Pode não parecer, mas tenho um grande respeito por quem faz tradução. Além de ser necessário conhecer as línguas de uma ponta à outra, ainda têm de conhecer cultura e hábitos que as possam influenciar. Mais do que passar para português uma coisa falada em inglês, precisam avaliar oque faz sentido tendo em conta o contexto e personagens, e época.

 

A esta última parte dou muita importância. Mais do que uma tradução literal de tudo o que é dito, eu quero uma tradução verdadeira. Quero que aquilo que estou a ouvir seja precisamente aquilo que estou a ler, mesmo que as palavras não estejam a ser traduzidas completamente.

 

É um trabalho difícil, mas é necessário. Ver uma criança de 13 anos a dizer ‘O que me vai suceder?’ não é natural – é só parvo.

 

É parvo que algumas personagens acabem por dizer coisas que não só é impossível que façam parte do seu vocabulário, como não faz sentido na ocasião. O puto vai ficar sozinho numa zona de guerra, vai mesmo lembrar-se da palavra suceder?

 

Não; vai pensar em algo mais simples, mais direto e muito mais adequada ao seu léxico e até idade.

 

Quando digo que a vida é demasiado curta par amás traduções, estou mesmo a falar a sério. Apesar de respeitar quem tem este trabalho, e de saber em primeira mão que não é fácil, não posso desculpar quem não me ajuda a percecionar uma mensagem da melhor forma.

 

É claro que a opção é ver filmes sem legendas, mas se elas existem, porque é que tenho de tomar essa escolha? Enquanto espectadora tenho o direito a usufruir de um trabalho imaculado por parte de todos os intervenientes. Se exijo um bom filme, que não me faça disperdiçar o meu tempo, tenho de ter a mesma atitude para com aqueles que o tentam aproximar da minha realidade linguística.

 

Há muitos anos que já me desabituei a ler livros traduzidos para português.
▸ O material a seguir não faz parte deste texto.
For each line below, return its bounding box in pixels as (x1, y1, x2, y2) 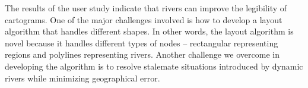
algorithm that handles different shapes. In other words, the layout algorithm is (5, 25, 294, 37)
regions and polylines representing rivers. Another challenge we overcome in (5, 48, 280, 61)
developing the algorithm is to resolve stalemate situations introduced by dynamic (5, 59, 303, 72)
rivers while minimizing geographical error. (5, 71, 160, 84)
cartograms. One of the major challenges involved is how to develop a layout (5, 13, 282, 26)
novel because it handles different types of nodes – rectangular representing (5, 36, 278, 49)
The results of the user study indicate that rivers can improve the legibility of (5, 2, 287, 14)
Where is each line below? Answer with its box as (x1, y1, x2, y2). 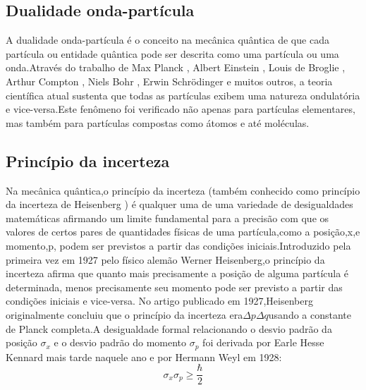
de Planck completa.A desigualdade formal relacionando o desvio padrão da (6, 321, 332, 336)
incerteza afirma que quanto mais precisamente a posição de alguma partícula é (6, 266, 349, 281)
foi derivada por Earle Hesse (202, 335, 324, 350)
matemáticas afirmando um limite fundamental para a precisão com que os (6, 210, 329, 225)
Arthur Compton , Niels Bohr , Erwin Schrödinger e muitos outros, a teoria (6, 73, 333, 88)
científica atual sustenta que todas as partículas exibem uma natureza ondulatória (6, 87, 360, 102)
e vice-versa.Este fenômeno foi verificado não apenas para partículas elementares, (6, 102, 355, 116)
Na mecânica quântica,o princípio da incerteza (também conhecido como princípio (6, 183, 360, 197)
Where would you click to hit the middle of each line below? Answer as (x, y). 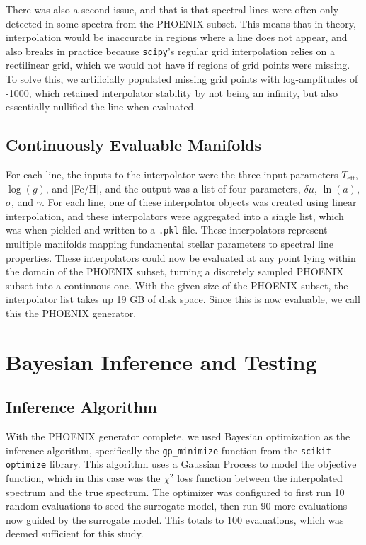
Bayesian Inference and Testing (161, 361)
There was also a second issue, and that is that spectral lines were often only (172, 9)
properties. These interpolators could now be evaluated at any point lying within (181, 257)
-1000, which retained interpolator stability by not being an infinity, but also (172, 92)
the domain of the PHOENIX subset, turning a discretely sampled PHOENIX (175, 271)
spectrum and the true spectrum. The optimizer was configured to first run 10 (175, 492)
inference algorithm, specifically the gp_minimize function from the (152, 450)
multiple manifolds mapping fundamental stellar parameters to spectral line (170, 244)
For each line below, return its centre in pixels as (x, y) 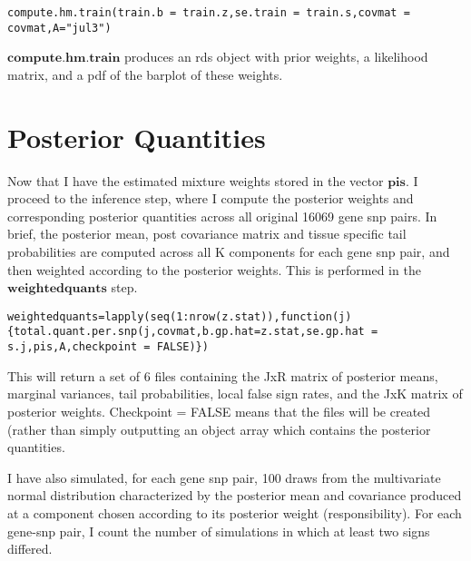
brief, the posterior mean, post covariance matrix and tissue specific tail (207, 234)
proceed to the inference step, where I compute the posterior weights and (211, 198)
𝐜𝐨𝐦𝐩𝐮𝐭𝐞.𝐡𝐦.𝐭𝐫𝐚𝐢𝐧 (64, 59)
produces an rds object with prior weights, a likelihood (276, 57)
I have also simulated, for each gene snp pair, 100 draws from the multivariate (224, 477)
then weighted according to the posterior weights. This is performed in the (214, 269)
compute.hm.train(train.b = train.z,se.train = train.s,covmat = (209, 13)
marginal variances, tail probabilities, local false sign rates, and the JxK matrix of (235, 394)
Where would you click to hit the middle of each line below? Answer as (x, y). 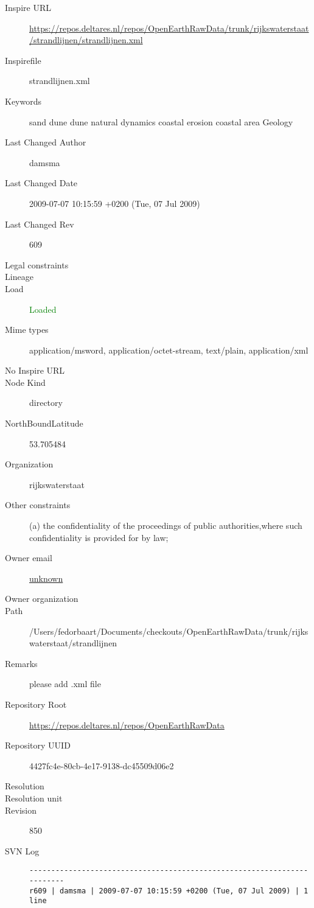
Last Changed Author (46, 142)
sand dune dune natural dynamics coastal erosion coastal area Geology (161, 121)
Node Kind (25, 382)
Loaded (43, 309)
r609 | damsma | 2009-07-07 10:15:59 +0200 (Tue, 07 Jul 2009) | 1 (169, 891)
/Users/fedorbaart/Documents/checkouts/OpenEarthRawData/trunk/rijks (169, 631)
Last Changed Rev (40, 224)
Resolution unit (34, 798)
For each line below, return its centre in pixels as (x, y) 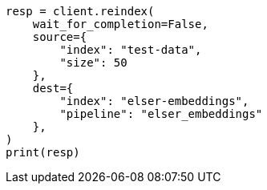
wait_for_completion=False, (120, 24)
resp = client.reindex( (80, 11)
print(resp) (43, 152)
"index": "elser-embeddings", (154, 101)
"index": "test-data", (131, 50)
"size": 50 (93, 63)
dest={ (53, 88)
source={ (60, 37)
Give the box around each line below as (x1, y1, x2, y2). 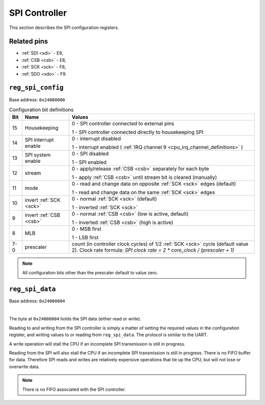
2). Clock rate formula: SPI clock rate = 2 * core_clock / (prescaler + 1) (72, 247, 235, 254)
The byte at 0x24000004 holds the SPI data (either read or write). (9, 316, 142, 322)
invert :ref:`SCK (25, 197, 61, 203)
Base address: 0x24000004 (9, 298, 65, 304)
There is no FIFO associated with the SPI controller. (22, 386, 126, 392)
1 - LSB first (72, 234, 99, 241)
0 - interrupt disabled (72, 135, 121, 142)
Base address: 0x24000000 (9, 96, 65, 103)
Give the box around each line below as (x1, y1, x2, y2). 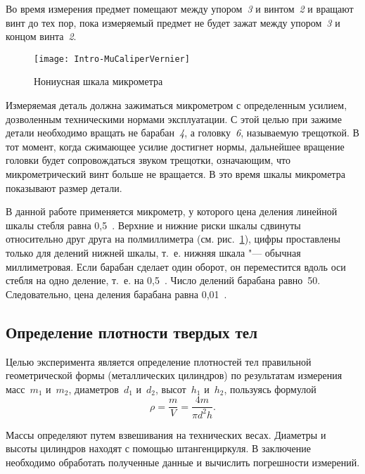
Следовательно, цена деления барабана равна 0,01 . (6, 286, 227, 301)
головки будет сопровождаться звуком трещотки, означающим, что (6, 153, 291, 167)
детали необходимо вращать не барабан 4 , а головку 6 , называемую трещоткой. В (6, 125, 359, 140)
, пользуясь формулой (224, 381, 316, 396)
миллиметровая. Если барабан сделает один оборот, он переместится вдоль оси (6, 259, 346, 274)
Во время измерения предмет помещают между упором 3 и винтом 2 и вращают (6, 1, 354, 15)
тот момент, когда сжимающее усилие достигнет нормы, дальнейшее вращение (6, 139, 345, 153)
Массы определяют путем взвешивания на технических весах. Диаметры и (6, 427, 326, 442)
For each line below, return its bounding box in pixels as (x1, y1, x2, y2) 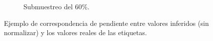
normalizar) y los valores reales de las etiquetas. (4, 27, 147, 38)
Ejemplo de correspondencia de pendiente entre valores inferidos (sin (4, 18, 209, 28)
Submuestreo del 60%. (23, 1, 90, 11)
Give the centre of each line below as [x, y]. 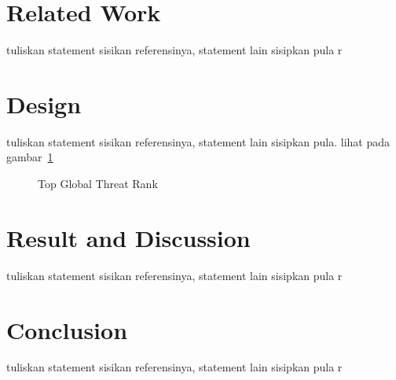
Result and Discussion [128, 237]
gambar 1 [30, 157]
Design [44, 103]
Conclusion [67, 329]
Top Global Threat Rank [98, 184]
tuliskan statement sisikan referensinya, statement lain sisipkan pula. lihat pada [198, 141]
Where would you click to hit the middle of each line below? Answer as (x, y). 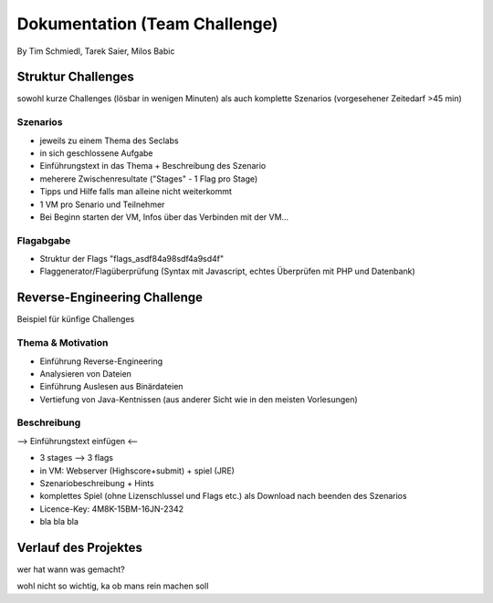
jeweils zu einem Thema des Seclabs (109, 140)
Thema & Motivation (63, 343)
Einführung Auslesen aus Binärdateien (111, 387)
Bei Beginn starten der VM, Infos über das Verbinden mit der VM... (164, 217)
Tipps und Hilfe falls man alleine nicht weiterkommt (136, 192)
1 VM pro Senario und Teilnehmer (102, 204)
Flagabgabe (44, 240)
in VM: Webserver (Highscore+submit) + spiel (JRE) (137, 471)
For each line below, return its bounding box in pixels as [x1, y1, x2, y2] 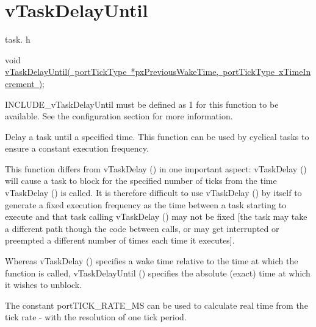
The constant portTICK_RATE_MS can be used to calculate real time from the [5, 298, 308, 311]
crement [5, 77, 35, 90]
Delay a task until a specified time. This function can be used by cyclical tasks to [5, 130, 309, 142]
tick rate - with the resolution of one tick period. [5, 311, 187, 323]
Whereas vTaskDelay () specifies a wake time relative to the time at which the [5, 255, 298, 267]
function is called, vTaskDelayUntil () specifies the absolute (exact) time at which [5, 266, 311, 279]
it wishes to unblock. [5, 278, 82, 291]
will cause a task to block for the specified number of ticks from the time [5, 174, 277, 187]
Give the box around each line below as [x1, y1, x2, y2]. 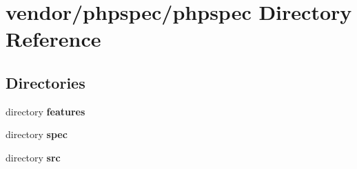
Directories [6, 71, 85, 93]
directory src [6, 150, 61, 164]
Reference [6, 25, 101, 53]
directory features [6, 104, 85, 118]
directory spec [6, 127, 68, 142]
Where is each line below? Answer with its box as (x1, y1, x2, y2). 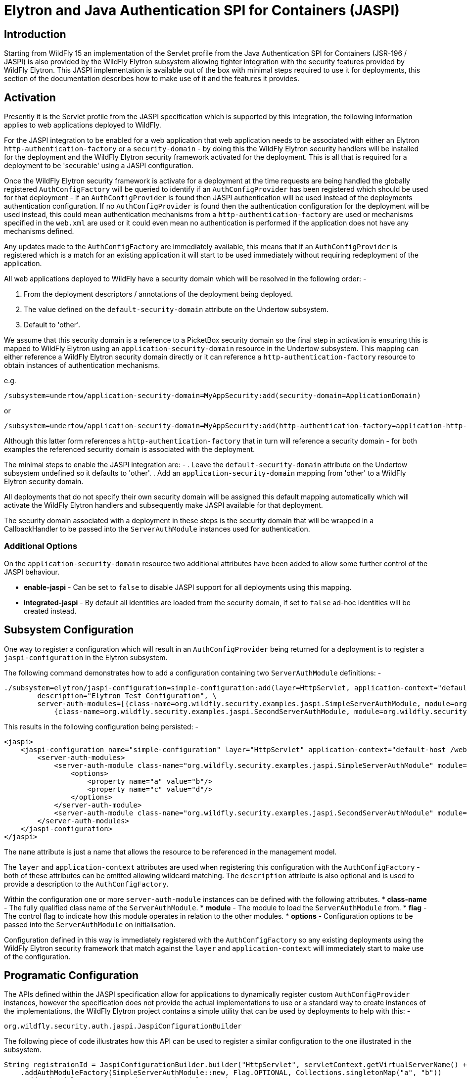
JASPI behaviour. (4, 567, 60, 576)
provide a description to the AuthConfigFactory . (4, 879, 169, 888)
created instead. (24, 606, 77, 615)
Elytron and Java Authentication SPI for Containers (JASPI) (4, 2, 400, 19)
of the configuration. (4, 952, 71, 961)
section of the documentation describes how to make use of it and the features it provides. (4, 74, 299, 83)
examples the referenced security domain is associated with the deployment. (4, 445, 255, 454)
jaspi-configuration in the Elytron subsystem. (4, 653, 168, 662)
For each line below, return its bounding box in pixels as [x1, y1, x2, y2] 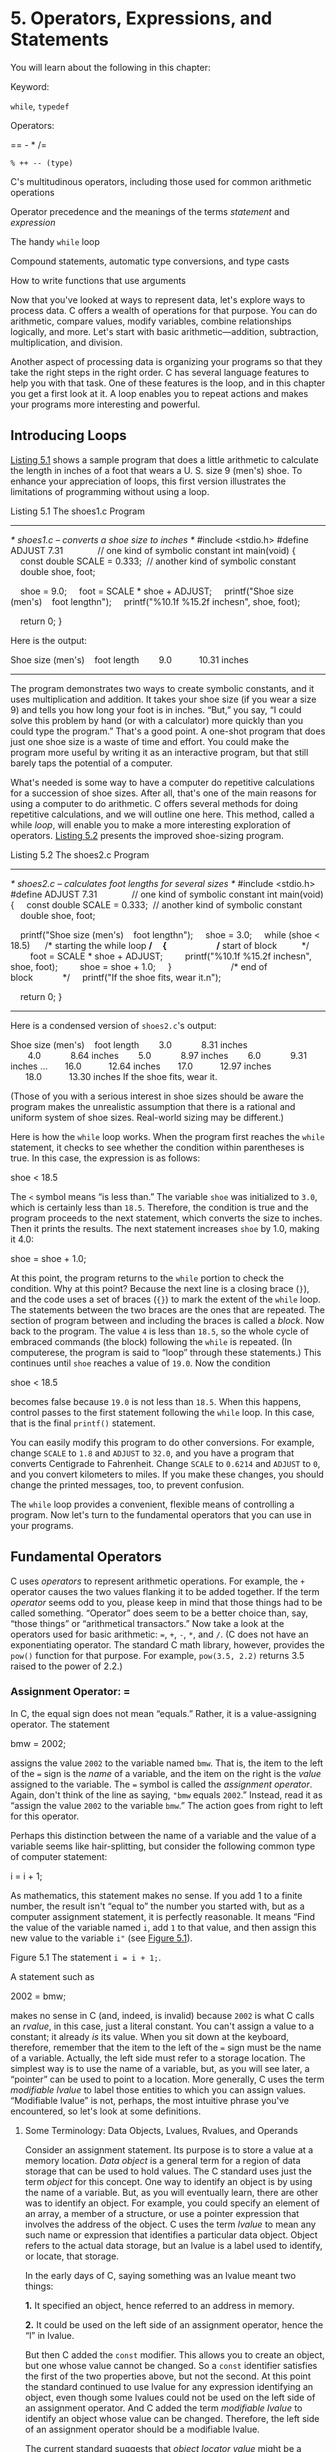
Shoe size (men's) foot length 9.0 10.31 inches [10, 653, 250, 666]
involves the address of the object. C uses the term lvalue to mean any [24, 2218, 317, 2230]
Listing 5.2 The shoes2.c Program [10, 848, 150, 861]
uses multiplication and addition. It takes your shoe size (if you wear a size [10, 693, 317, 705]
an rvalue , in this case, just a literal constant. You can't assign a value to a [10, 2020, 315, 2032]
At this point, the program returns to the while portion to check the [10, 1272, 285, 1284]
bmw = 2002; [10, 1737, 67, 1749]
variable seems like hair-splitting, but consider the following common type [10, 1840, 316, 1852]
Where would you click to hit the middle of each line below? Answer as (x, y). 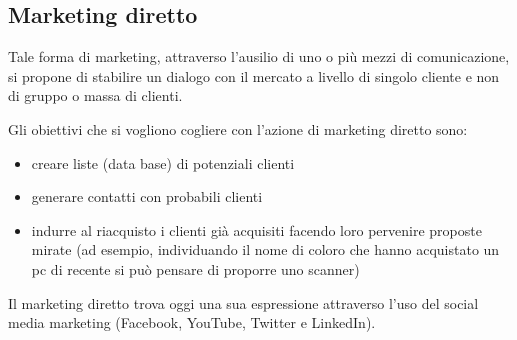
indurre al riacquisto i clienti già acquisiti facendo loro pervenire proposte (256, 229)
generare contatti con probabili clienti (147, 196)
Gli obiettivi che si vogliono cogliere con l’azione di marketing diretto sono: (238, 128)
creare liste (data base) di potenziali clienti (163, 162)
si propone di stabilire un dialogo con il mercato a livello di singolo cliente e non (254, 75)
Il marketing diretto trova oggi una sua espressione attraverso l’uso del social (243, 302)
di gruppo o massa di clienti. (95, 95)
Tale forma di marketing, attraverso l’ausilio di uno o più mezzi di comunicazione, (259, 56)
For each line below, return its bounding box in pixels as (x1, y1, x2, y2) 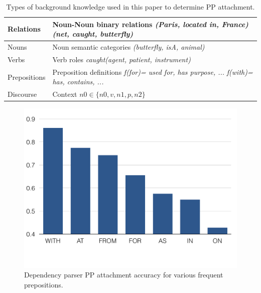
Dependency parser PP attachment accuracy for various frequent (24, 269, 223, 280)
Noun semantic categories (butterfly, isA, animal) (52, 42, 205, 52)
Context (52, 89, 77, 99)
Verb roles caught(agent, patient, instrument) (52, 54, 191, 64)
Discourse (8, 89, 37, 99)
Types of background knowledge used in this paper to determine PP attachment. (6, 2, 255, 12)
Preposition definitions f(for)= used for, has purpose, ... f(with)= (52, 66, 253, 77)
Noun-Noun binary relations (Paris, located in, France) (52, 19, 248, 29)

Tenho dado preferência aos originais, mas tenho a facilidade de me ser tão fácil ler em inglês como em português (com as devidas limitações). Sobretudo depois de ver algumas atrozes traduções, como alguém que decidiu traduzir ‘cold feet’ (uma expressão que significa que alguém se arrependeu, ou deixou de ter vontade ou motivação para fazer algo) por ‘pés frios’. Vá lá, isso é só gozar com as pessoas.

 

Ao longo do tempo tenho visto traduções semelhantes nas legendas de filmes. É terrível, sobretudo porque nem sempre quem está a ler tem o domínio da outra língua para perceber que está errado, ou não tão correto.

 

Se me perguntarem, tenho plena consciência que o exemplo que me fez saltar a boneca não está errado, ou mal traduzido. Suceder é uma boa tradução, mas não neste contexto. E encontrar a palavra correta é tão importante como escolher aquela que se adequa melhor à situação.

 

Isso sim, faz a diferença entre uma boa tradução, e apenas uma legendagem que me deixa perceber de alguma forma aquilo que estão a dizer.

 

E não me faz perder tempo e esforço a ler, quando podia apenas ouvir e ter uma noção muito mais acertada do que está a acontecer.